Extending BEARS to DNA origami structures
BEARS can be used to calculate the SRI of staples in DNA origami structures. We assembled a 2D DNA origami rectangle (Fig. 5a,b) and a 3D DNA origami cuboid (Fig. 5c–e), imaged the product bands using AFM or TEM, respectively, and sequenced the monomer and product bands using BEARS. For a larger image of the slices of the 3D origami cuboid, see Supplementary Fig. 9. As with the DNA brick structures, we did not observe a correlation between the strand GC content or free energy and the SRI measurements (Supplementary Fig. 10). Also, we observe that there is less spatial correlation between SRI values in origami structures compared with DNA brick structures.
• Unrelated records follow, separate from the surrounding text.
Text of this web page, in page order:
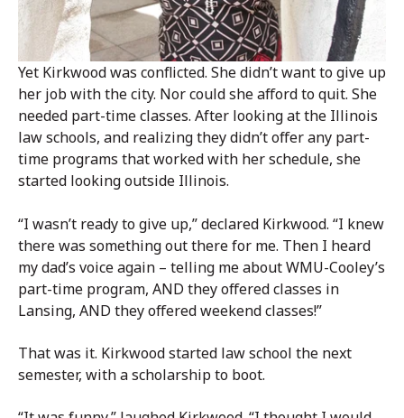
Yet Kirkwood was conflicted. She didn’t want to give up
her job with the city. Nor could she afford to quit. She
needed part-time classes. After looking at the Illinois
law schools, and realizing they didn’t offer any part-
time programs that worked with her schedule, she
started looking outside Illinois.
“I wasn’t ready to give up,” declared Kirkwood. “I knew
there was something out there for me. Then I heard
my dad’s voice again – telling me about WMU-Cooley’s
part-time program, AND they offered classes in
Lansing, AND they offered weekend classes!”
That was it. Kirkwood started law school the next
semester, with a scholarship to boot.

Thus, we conclude that BEARS can be extended to measure the SRI of staples in DNA origami structures. Given this, we expect that BEARS will be extensible to a wide variety of DNA nanostructures with uniquely addressable components.
Here we have demonstrated a new method called BEARS for quantifying the component composition of DNA nanostructures. BEARS is high-throughput, label-free and generates data that correlate with AFM images of individual structures. We believe that BEARS is complementary to other structure characterization methods, such as AFM/TEM imaging and gel-based labelling. In particular, one can use BEARS to augment the resolution of a structure image, if one is not able to obtain component-level resolution by imaging. Alternatively, one can use BEARS to screen a new set of structure designs, and then image the designs with higher SRI values in areas of interest using AFM or TEM. In these ways, we envision that BEARS will help remove some of the existing bottlenecks in structure characterization, allowing one to design, build and test more structures than was previously possible.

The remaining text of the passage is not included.